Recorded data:
####
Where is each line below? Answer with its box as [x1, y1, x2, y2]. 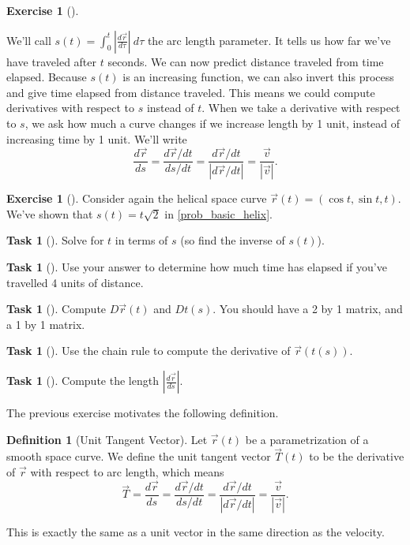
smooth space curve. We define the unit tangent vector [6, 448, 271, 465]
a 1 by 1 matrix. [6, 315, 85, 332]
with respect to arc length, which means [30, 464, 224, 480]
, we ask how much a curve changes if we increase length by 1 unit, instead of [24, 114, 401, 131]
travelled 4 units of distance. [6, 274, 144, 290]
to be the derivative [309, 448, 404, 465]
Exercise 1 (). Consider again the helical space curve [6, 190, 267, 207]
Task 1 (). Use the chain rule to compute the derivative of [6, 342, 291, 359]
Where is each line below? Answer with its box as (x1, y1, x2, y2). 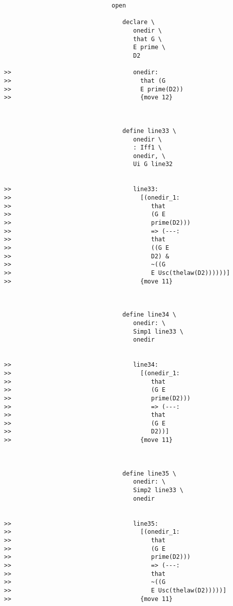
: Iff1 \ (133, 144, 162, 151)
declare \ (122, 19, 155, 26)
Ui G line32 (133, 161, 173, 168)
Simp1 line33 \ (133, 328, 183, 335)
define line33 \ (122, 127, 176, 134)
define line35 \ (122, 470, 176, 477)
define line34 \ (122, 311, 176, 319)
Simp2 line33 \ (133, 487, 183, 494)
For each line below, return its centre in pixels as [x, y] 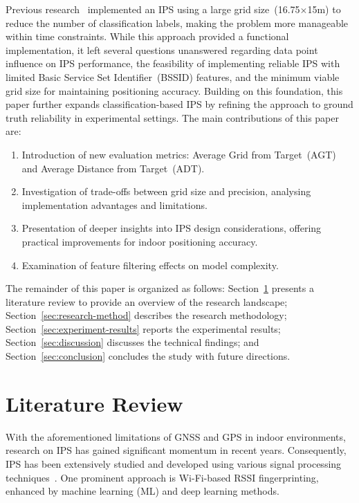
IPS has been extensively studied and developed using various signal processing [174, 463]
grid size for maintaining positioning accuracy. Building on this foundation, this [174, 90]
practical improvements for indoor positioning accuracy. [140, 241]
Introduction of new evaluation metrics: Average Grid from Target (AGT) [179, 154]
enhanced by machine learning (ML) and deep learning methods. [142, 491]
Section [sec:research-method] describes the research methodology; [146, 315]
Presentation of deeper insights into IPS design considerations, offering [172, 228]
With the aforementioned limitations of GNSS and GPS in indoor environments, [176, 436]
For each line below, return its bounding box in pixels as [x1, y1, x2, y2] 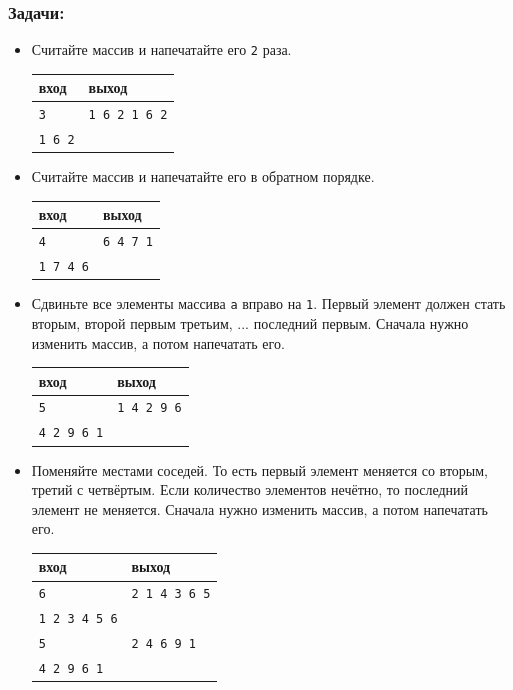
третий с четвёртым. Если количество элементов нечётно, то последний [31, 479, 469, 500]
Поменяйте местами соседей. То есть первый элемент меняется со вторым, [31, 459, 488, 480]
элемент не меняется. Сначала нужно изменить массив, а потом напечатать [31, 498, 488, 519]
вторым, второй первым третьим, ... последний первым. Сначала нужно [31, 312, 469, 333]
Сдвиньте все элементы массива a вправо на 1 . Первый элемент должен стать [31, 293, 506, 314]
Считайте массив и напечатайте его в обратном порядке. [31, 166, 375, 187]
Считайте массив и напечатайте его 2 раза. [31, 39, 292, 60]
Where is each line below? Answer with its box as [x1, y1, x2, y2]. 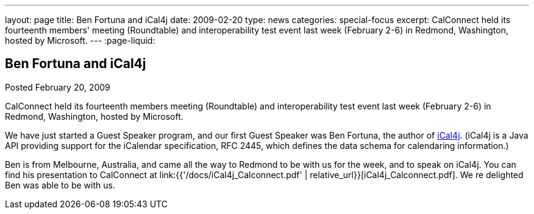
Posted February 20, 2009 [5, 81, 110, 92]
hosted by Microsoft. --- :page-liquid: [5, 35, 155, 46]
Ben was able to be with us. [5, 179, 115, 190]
####
TASK DESCRIPTION
Output the entries above verbatim, with no picture included.

TASK ANSWER
Where is each line below? Answer with its box as [x1, y1, x2, y2]. 
smooth space curve. We define the unit tangent vector [6, 448, 271, 465]
a 1 by 1 matrix. [6, 315, 85, 332]
with respect to arc length, which means [30, 464, 224, 480]
, we ask how much a curve changes if we increase length by 1 unit, instead of [24, 114, 401, 131]
travelled 4 units of distance. [6, 274, 144, 290]
to be the derivative [309, 448, 404, 465]
Exercise 1 (). Consider again the helical space curve [6, 190, 267, 207]
Task 1 (). Use the chain rule to compute the derivative of [6, 342, 291, 359]
Where is each line below? Answer with its box as (x1, y1, x2, y2). 
: Iff1 \ (133, 144, 162, 151)
declare \ (122, 19, 155, 26)
Ui G line32 (133, 161, 173, 168)
Simp1 line33 \ (133, 328, 183, 335)
define line33 \ (122, 127, 176, 134)
define line35 \ (122, 470, 176, 477)
define line34 \ (122, 311, 176, 319)
Simp2 line33 \ (133, 487, 183, 494)
For each line below, return its centre in pixels as [x, y] 
IPS has been extensively studied and developed using various signal processing [174, 463]
grid size for maintaining positioning accuracy. Building on this foundation, this [174, 90]
practical improvements for indoor positioning accuracy. [140, 241]
Introduction of new evaluation metrics: Average Grid from Target (AGT) [179, 154]
enhanced by machine learning (ML) and deep learning methods. [142, 491]
Section [sec:research-method] describes the research methodology; [146, 315]
Presentation of deeper insights into IPS design considerations, offering [172, 228]
With the aforementioned limitations of GNSS and GPS in indoor environments, [176, 436]
For each line below, return its bounding box in pixels as [x1, y1, x2, y2] 
третий с четвёртым. Если количество элементов нечётно, то последний [31, 479, 469, 500]
Поменяйте местами соседей. То есть первый элемент меняется со вторым, [31, 459, 488, 480]
элемент не меняется. Сначала нужно изменить массив, а потом напечатать [31, 498, 488, 519]
вторым, второй первым третьим, ... последний первым. Сначала нужно [31, 312, 469, 333]
Сдвиньте все элементы массива a вправо на 1 . Первый элемент должен стать [31, 293, 506, 314]
Считайте массив и напечатайте его в обратном порядке. [31, 166, 375, 187]
Считайте массив и напечатайте его 2 раза. [31, 39, 292, 60]
Where is each line below? Answer with its box as [x1, y1, x2, y2]. 
Posted February 20, 2009 [5, 81, 110, 92]
hosted by Microsoft. --- :page-liquid: [5, 35, 155, 46]
Ben was able to be with us. [5, 179, 115, 190]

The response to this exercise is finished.